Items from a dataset
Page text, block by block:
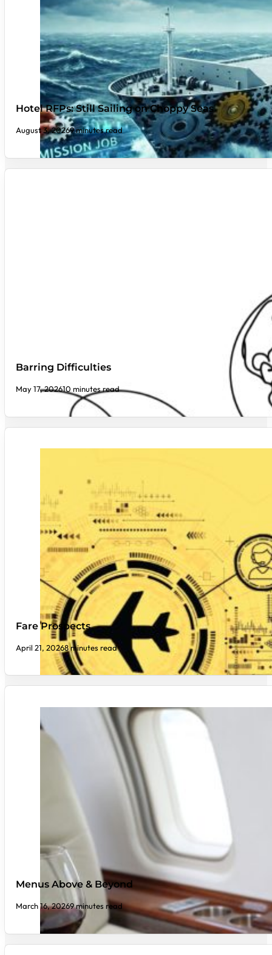
Hotel RFPs: Still Sailing on Choppy Seas
August 3, 20269 minutes read
Barring Difficulties
May 17, 202610 minutes read
Fare Prospects
April 21, 20268 minutes read
Menus Above & Beyond
March 16, 20269 minutes read
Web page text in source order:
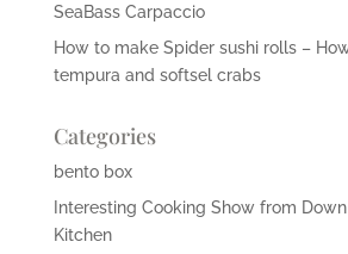
SeaBass Carpaccio
How to make Spider sushi rolls –
tempura and softsel crabs
Categories
bento box
Interesting Cooking Show from
Kitchen
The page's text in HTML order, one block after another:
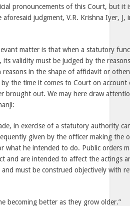
pronouncements of this Court, but it
judgment, V.R. Krishna Iyer, J,
matter is that when a statutory
its validity must be judged by the
reasons in the shape of affidavit or
the time it comes to Court on account
brought out. We may here draw
in exercise of a statutory authority
given by the officer making the
what he intended to do. Public orders
and are intended to affect the actings
must be construed objectively with
becoming better as they grow older.”
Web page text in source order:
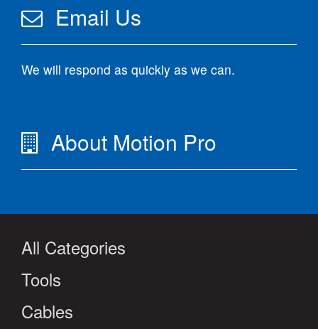
Email Us
We will respond as quickly as we can.
About Motion Pro
All Categories
Tools
Cables
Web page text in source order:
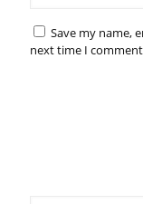
Save my name,
next time I
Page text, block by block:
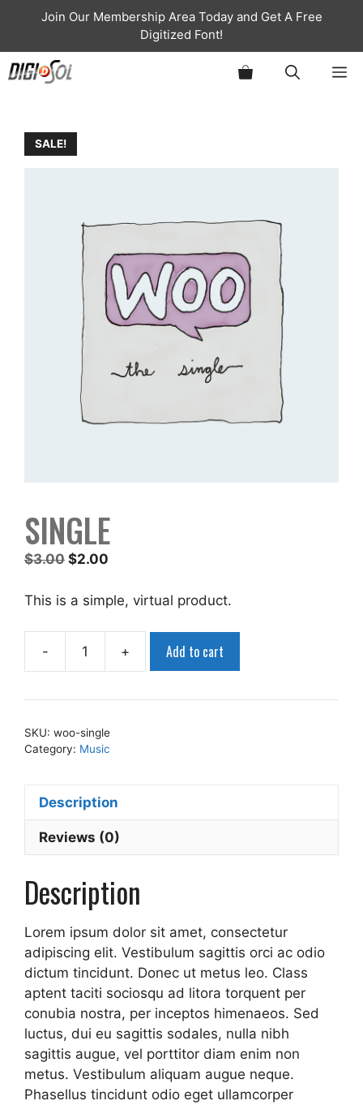
content
Join Our Membership Area Today and Get A Free
Digitized Font!
SALE!
SINGLE
$3.00 Original
was:
$2.00
is:
This is a simple, virtual product.
-
Single
+ Add to cart
SKU: woo-single
Category: Music
Description
Reviews (0)
Description
Lorem ipsum dolor sit amet, consectetur
adipiscing elit. Vestibulum sagittis orci ac odio
dictum tincidunt. Donec ut metus leo. Class
aptent taciti sociosqu ad litora torquent per
conubia nostra, per inceptos himenaeos. Sed
luctus, dui eu sagittis sodales, nulla nibh
sagittis augue, vel porttitor diam enim non
metus. Vestibulum aliquam augue neque.
Phasellus tincidunt odio eget ullamcorper
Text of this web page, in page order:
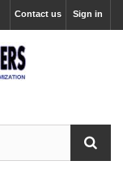
Sign in
Contact us
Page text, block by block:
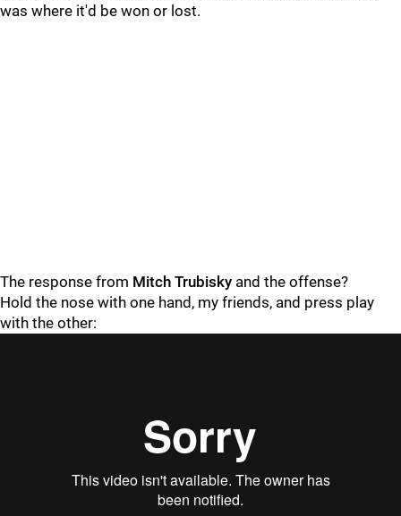
was where it'd be won or lost.
The response from Mitch Trubisky and the offense?
Hold the nose with one hand, my friends, and press play
with the other:
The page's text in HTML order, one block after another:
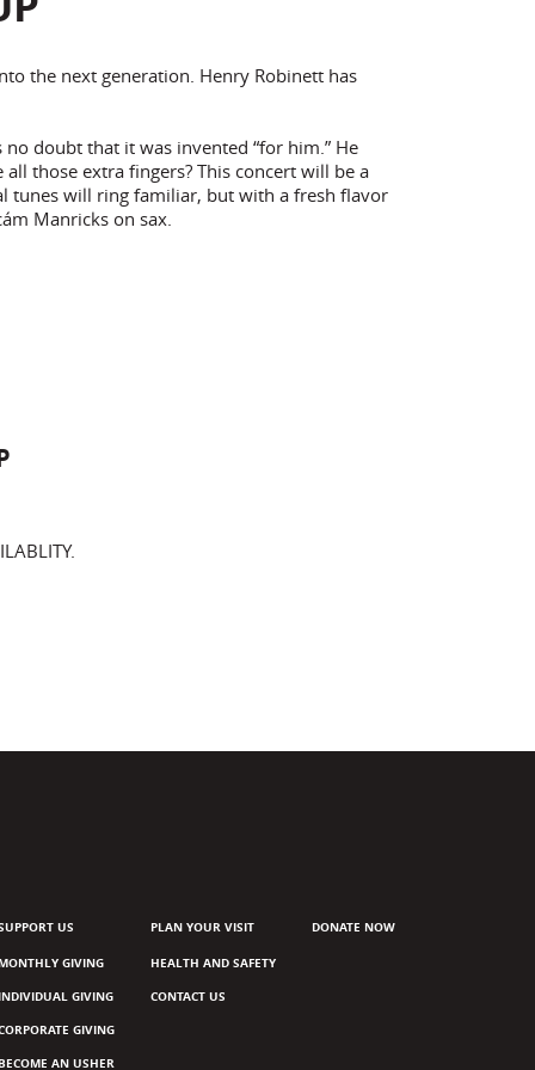
the next generation. Henry Robinett has
doubt that it was invented “for him.” He
those extra fingers? This concert will be a
tunes will ring familiar, but with a fresh flavor
Manricks on sax.
DONATE NOW
PLAN YOUR VISIT
HEALTH AND SAFETY
CONTACT US
US
GIVING
GIVING
GIVING
AN USHER
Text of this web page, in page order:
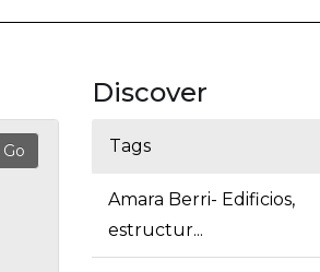
Discover
Tags
Amara Berri- Edificios,
estructur...
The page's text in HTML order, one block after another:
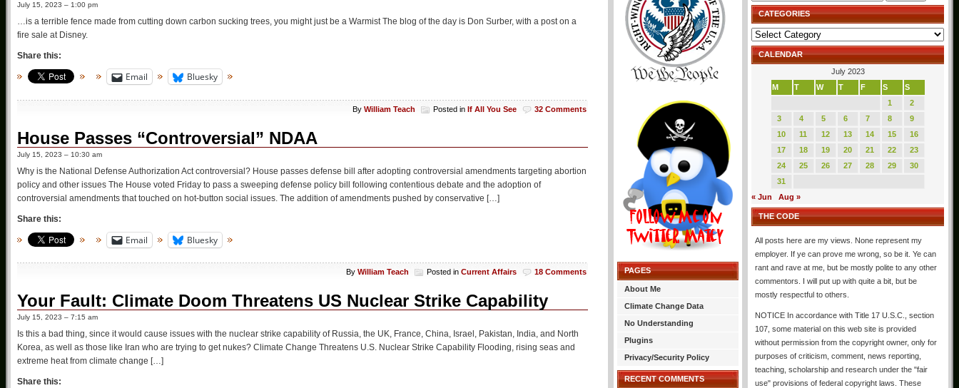
July 15, 2023 – 1:00 pm
…is a terrible fence made from cutting down carbon sucking trees, you might just be a Warmist The blog of the day is Don Surber, with a post on a
fire sale at Disney.
Share this:
Email Bluesky
By William Teach Posted in If All You See 32 Comments
House Passes “Controversial” NDAA
July 15, 2023 – 10:30 am
Why is the National Defense Authorization Act controversial? House passes defense bill after adopting controversial amendments targeting abortion
policy and other issues The House voted Friday to pass a sweeping defense policy bill following contentious debate and the adoption of
controversial amendments that touched on hot-button social issues. The addition of amendments pushed by conservative […]
Share this:
Email Bluesky
By William Teach Posted in Current Affairs 18 Comments
Your Fault: Climate Doom Threatens US Nuclear Strike Capability
July 15, 2023 – 7:15 am
Is this a bad thing, since it would cause issues with the nuclear strike capability of Russia, the UK, France, China, Israel, Pakistan, India, and North
Korea, as well as those like Iran who are trying to get nukes? Climate Change Threatens U.S. Nuclear Strike Capability Flooding, rising seas and
extreme heat from climate change […]
Share this:
PAGES
About Me
Climate Change Data
No Understanding
Plugins
Privacy/Security Policy
RECENT COMMENTS
for:
CATEGORIES
Categories
CALENDAR
July 2023
M
T W T F S
S
1
2
3
4 5 6 7 8
9
10
11 12 13 14 15
16
17
18 19 20 21 22
23
24
25 26 27 28 29
30
31
« Jun
Aug »
THE CODE
All posts here are my views. None represent my
employer. If ye can prove me wrong, so be it. Ye can
rant and rave at me, but be mostly polite to any other
commentors. I will put up with quite a bit, but be
mostly respectful to others.
NOTICE In accordance with Title 17 U.S.C., section
107, some material on this web site is provided
without permission from the copyright owner, only for
purposes of criticism, comment, news reporting,
teaching, scholarship and research under the "fair
use" provisions of federal copyright laws. These
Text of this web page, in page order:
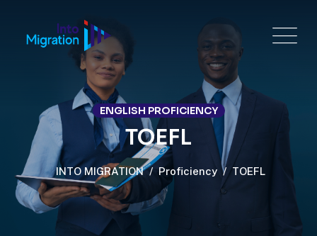
ENGLISH PROFICIENCY
TOEFL
INTO MIGRATION / Proficiency / TOEFL
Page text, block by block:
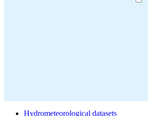
Hydrometeorological datasets
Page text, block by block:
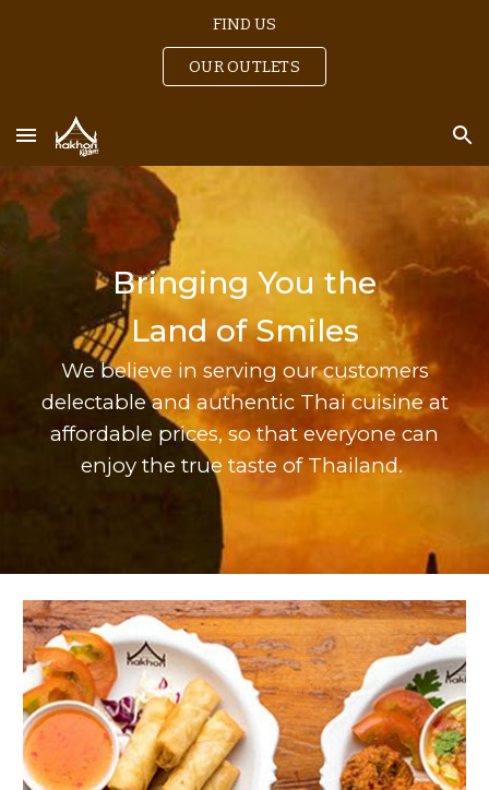
FIND US
OUR OUTLETS
Bringing You the
Land of Smiles
We believe in serving our customers
delectable and authentic Thai cuisine at
affordable prices, so that everyone can
enjoy the true taste of Thailand.
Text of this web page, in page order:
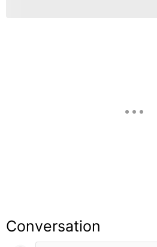
Conversation
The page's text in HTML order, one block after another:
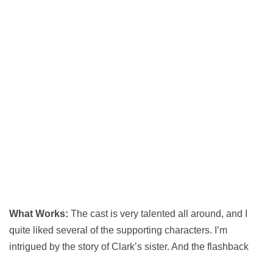
What Works: The cast is very talented all around, and I
quite liked several of the supporting characters. I’m
intrigued by the story of Clark’s sister. And the flashback
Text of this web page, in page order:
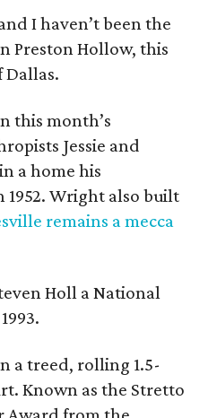
I haven’t been the
Preston Hollow, this
Dallas.
this month’s
Jessie and
a home his
Wright also built
remains a mecca
Holl a National
a treed, rolling 1.5-
Known as the Stretto
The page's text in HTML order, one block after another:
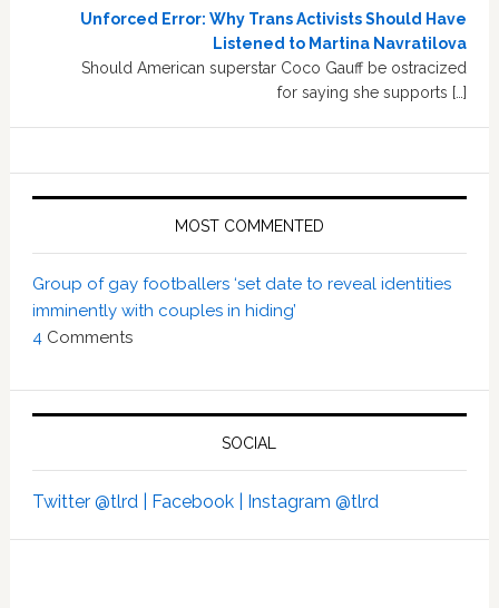
Unforced Error: Why Trans Activists Should Have
Listened to Martina Navratilova
Should American superstar Coco Gauff be ostracized
for saying she supports […]
MOST COMMENTED
Group of gay footballers ‘set date to reveal identities
imminently with couples in hiding’
4Comments
SOCIAL
Twitter @tlrd | Facebook | Instagram @tlrd
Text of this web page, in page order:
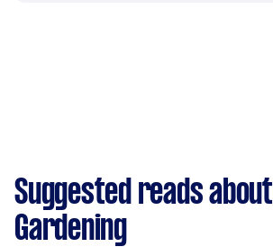
Suggested reads about
Gardening
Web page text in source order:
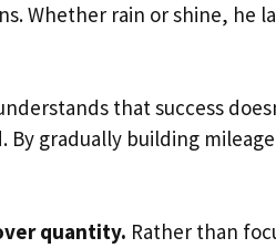
Whether rain or shine, he
that success
gradually building
quantity. Rather than
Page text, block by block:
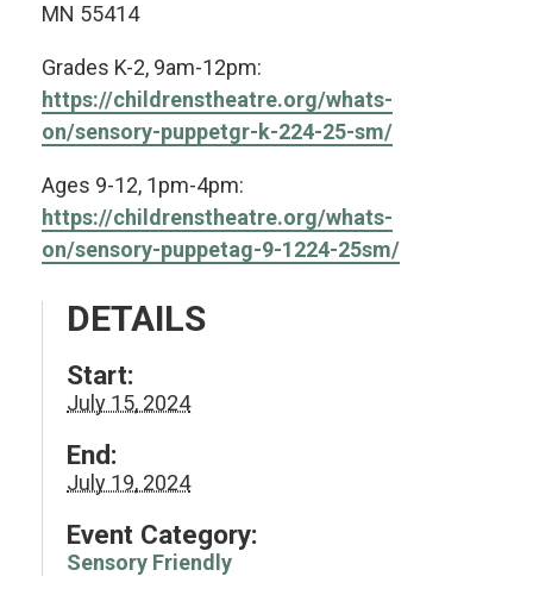
MN 55414
Grades K-2, 9am-12pm:
https://childrenstheatre.org/whats-
on/sensory-puppetgr-k-224-25-sm/
Ages 9-12, 1pm-4pm:
https://childrenstheatre.org/whats-
on/sensory-puppetag-9-1224-25sm/
DETAILS
Start:
July 15, 2024
End:
July 19, 2024
Event Category:
Sensory Friendly
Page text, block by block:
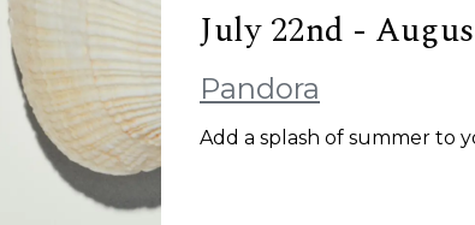
July 22nd -
Pandora
Add a splash of summer to
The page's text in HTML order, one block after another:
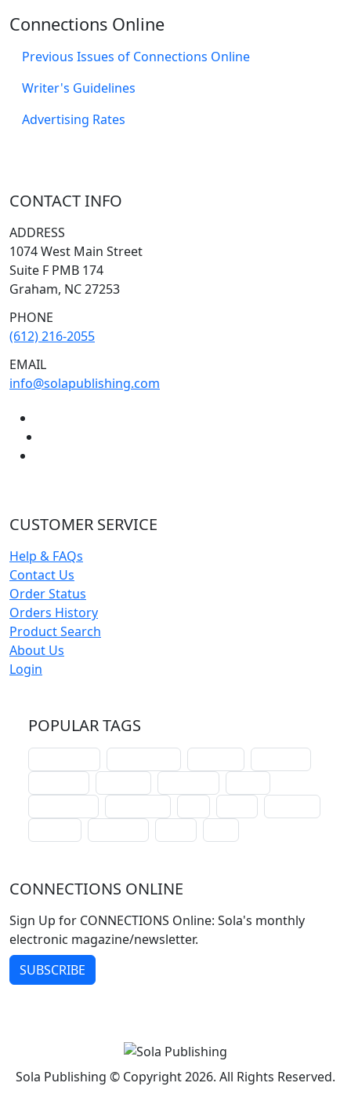
Connections Online
Previous Issues of Connections Online
Writer's Guidelines
Advertising Rates
CONTACT INFO
ADDRESS
1074 West Main Street
Suite F PMB 174
Graham, NC 27253
PHONE
(612) 216-2055
EMAIL
info@solapublishing.com
CUSTOMER SERVICE
Help & FAQs
Contact Us
Order Status
Orders History
Product Search
About Us
Login
POPULAR TAGS
CONNECTIONS ONLINE
Sign Up for CONNECTIONS Online: Sola's monthly
electronic magazine/newsletter.
SUBSCRIBE
Sola Publishing © Copyright 2026. All Rights Reserved.
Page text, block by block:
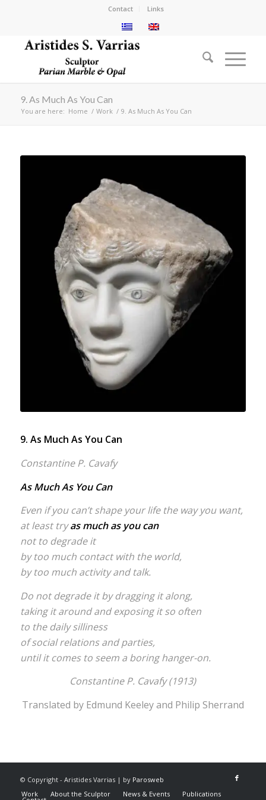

**ACTION ITEM:** Exact copy, no pictures: return the entries word for word.

**ANSWER SECTION:**
Page text, block by block:
Hotel RFPs: Still Sailing on Choppy Seas
August 3, 20269 minutes read
Barring Difficulties
May 17, 202610 minutes read
Fare Prospects
April 21, 20268 minutes read
Menus Above & Beyond
March 16, 20269 minutes read
Web page text in source order:
SeaBass Carpaccio
How to make Spider sushi rolls –
tempura and softsel crabs
Categories
bento box
Interesting Cooking Show from
Kitchen
The page's text in HTML order, one block after another:
pronouncements of this Court, but it
judgment, V.R. Krishna Iyer, J,
matter is that when a statutory
its validity must be judged by the
reasons in the shape of affidavit or
the time it comes to Court on account
brought out. We may here draw
in exercise of a statutory authority
given by the officer making the
what he intended to do. Public orders
and are intended to affect the actings
must be construed objectively with
becoming better as they grow older.”
Web page text in source order:
Email Us
We will respond as quickly as we can.
About Motion Pro
All Categories
Tools
Cables
Web page text in source order:
Save my name,
next time I
Page text, block by block:
content
Join Our Membership Area Today and Get A Free
Digitized Font!
SALE!
SINGLE
$3.00 Original
was:
$2.00
is:
This is a simple, virtual product.
-
Single
+ Add to cart
SKU: woo-single
Category: Music
Description
Reviews (0)
Description
Lorem ipsum dolor sit amet, consectetur
adipiscing elit. Vestibulum sagittis orci ac odio
dictum tincidunt. Donec ut metus leo. Class
aptent taciti sociosqu ad litora torquent per
conubia nostra, per inceptos himenaeos. Sed
luctus, dui eu sagittis sodales, nulla nibh
sagittis augue, vel porttitor diam enim non
metus. Vestibulum aliquam augue neque.
Phasellus tincidunt odio eget ullamcorper
Text of this web page, in page order:
Sign in
Contact us
Page text, block by block:
was where it'd be won or lost.
The response from Mitch Trubisky and the offense?
Hold the nose with one hand, my friends, and press play
with the other:
The page's text in HTML order, one block after another:
the next generation. Henry Robinett has
doubt that it was invented “for him.” He
those extra fingers? This concert will be a
tunes will ring familiar, but with a fresh flavor
Manricks on sax.
DONATE NOW
PLAN YOUR VISIT
HEALTH AND SAFETY
CONTACT US
US
GIVING
GIVING
GIVING
AN USHER
Text of this web page, in page order:
Discover
Tags
Amara Berri- Edificios,
estructur...
The page's text in HTML order, one block after another:
July 15, 2023 – 1:00 pm
…is a terrible fence made from cutting down carbon sucking trees, you might just be a Warmist The blog of the day is Don Surber, with a post on a
fire sale at Disney.
Share this:
Email Bluesky
By William Teach Posted in If All You See 32 Comments
House Passes “Controversial” NDAA
July 15, 2023 – 10:30 am
Why is the National Defense Authorization Act controversial? House passes defense bill after adopting controversial amendments targeting abortion
policy and other issues The House voted Friday to pass a sweeping defense policy bill following contentious debate and the adoption of
controversial amendments that touched on hot-button social issues. The addition of amendments pushed by conservative […]
Share this:
Email Bluesky
By William Teach Posted in Current Affairs 18 Comments
Your Fault: Climate Doom Threatens US Nuclear Strike Capability
July 15, 2023 – 7:15 am
Is this a bad thing, since it would cause issues with the nuclear strike capability of Russia, the UK, France, China, Israel, Pakistan, India, and North
Korea, as well as those like Iran who are trying to get nukes? Climate Change Threatens U.S. Nuclear Strike Capability Flooding, rising seas and
extreme heat from climate change […]
Share this:
PAGES
About Me
Climate Change Data
No Understanding
Plugins
Privacy/Security Policy
RECENT COMMENTS
for:
CATEGORIES
Categories
CALENDAR
July 2023
M
T W T F S
S
1
2
3
4 5 6 7 8
9
10
11 12 13 14 15
16
17
18 19 20 21 22
23
24
25 26 27 28 29
30
31
« Jun
Aug »
THE CODE
All posts here are my views. None represent my
employer. If ye can prove me wrong, so be it. Ye can
rant and rave at me, but be mostly polite to any other
commentors. I will put up with quite a bit, but be
mostly respectful to others.
NOTICE In accordance with Title 17 U.S.C., section
107, some material on this web site is provided
without permission from the copyright owner, only for
purposes of criticism, comment, news reporting,
teaching, scholarship and research under the "fair
use" provisions of federal copyright laws. These
Text of this web page, in page order:
ENGLISH PROFICIENCY
TOEFL
INTO MIGRATION / Proficiency / TOEFL
Page text, block by block:
Hydrometeorological datasets
Page text, block by block:
FIND US
OUR OUTLETS
Bringing You the
Land of Smiles
We believe in serving our customers
delectable and authentic Thai cuisine at
affordable prices, so that everyone can
enjoy the true taste of Thailand.
Text of this web page, in page order:
Conversation
The page's text in HTML order, one block after another:
What Works: The cast is very talented all around, and I
quite liked several of the supporting characters. I’m
intrigued by the story of Clark’s sister. And the flashback
Text of this web page, in page order:
I haven’t been the
Preston Hollow, this
Dallas.
this month’s
Jessie and
a home his
Wright also built
remains a mecca
Holl a National
a treed, rolling 1.5-
Known as the Stretto
The page's text in HTML order, one block after another:
Unforced Error: Why Trans Activists Should Have
Listened to Martina Navratilova
Should American superstar Coco Gauff be ostracized
for saying she supports […]
MOST COMMENTED
Group of gay footballers ‘set date to reveal identities
imminently with couples in hiding’
4Comments
SOCIAL
Twitter @tlrd | Facebook | Instagram @tlrd
Text of this web page, in page order:
Suggested reads about
Gardening
Web page text in source order:
Whether rain or shine, he
that success
gradually building
quantity. Rather than
Page text, block by block:
MN 55414
Grades K-2, 9am-12pm:
https://childrenstheatre.org/whats-
on/sensory-puppetgr-k-224-25-sm/
Ages 9-12, 1pm-4pm:
https://childrenstheatre.org/whats-
on/sensory-puppetag-9-1224-25sm/
DETAILS
Start:
July 15, 2024
End:
July 19, 2024
Event Category:
Sensory Friendly
Page text, block by block:
July 22nd -
Pandora
Add a splash of summer to
The page's text in HTML order, one block after another:
Connections Online
Previous Issues of Connections Online
Writer's Guidelines
Advertising Rates
CONTACT INFO
ADDRESS
1074 West Main Street
Suite F PMB 174
Graham, NC 27253
PHONE
(612) 216-2055
EMAIL
info@solapublishing.com
CUSTOMER SERVICE
Help & FAQs
Contact Us
Order Status
Orders History
Product Search
About Us
Login
POPULAR TAGS
CONNECTIONS ONLINE
Sign Up for CONNECTIONS Online: Sola's monthly
electronic magazine/newsletter.
SUBSCRIBE
Sola Publishing © Copyright 2026. All Rights Reserved.
Page text, block by block:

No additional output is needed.